======== Given data

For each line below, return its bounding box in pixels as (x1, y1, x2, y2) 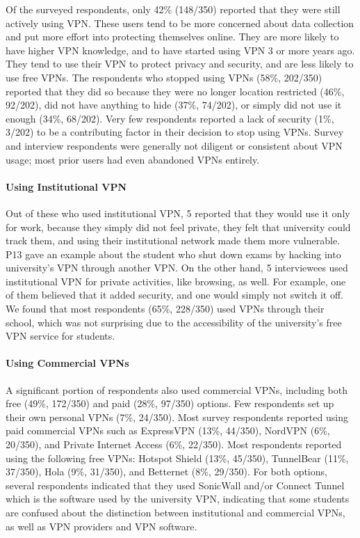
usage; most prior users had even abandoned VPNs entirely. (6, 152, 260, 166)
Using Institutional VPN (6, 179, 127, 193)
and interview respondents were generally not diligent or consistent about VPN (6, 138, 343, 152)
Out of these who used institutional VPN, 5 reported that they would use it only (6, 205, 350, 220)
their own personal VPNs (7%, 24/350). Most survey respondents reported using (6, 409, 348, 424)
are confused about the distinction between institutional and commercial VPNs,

================
======== Given data

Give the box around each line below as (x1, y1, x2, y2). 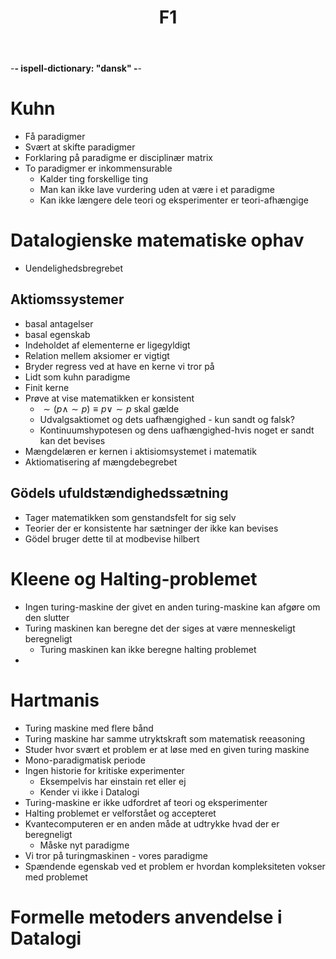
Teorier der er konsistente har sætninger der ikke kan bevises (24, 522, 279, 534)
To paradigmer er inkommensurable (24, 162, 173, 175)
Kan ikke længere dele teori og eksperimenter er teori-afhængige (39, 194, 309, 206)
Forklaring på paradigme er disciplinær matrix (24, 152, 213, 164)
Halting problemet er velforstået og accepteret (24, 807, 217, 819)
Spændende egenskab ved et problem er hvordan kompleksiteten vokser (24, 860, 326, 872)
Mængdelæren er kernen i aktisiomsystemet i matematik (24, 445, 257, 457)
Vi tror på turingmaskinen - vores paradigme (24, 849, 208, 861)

================

* _What to produce_:
With the pictures omitted, copy the entries above exactly from the line containing "For each line" through the line containing "are confused about", both lines included.

* _Written solution_:
For each line below, return its bounding box in pixels as (x1, y1, x2, y2) 
usage; most prior users had even abandoned VPNs entirely. (6, 152, 260, 166)
Using Institutional VPN (6, 179, 127, 193)
and interview respondents were generally not diligent or consistent about VPN (6, 138, 343, 152)
Out of these who used institutional VPN, 5 reported that they would use it only (6, 205, 350, 220)
their own personal VPNs (7%, 24/350). Most survey respondents reported using (6, 409, 348, 424)
are confused about the distinction between institutional and commercial VPNs,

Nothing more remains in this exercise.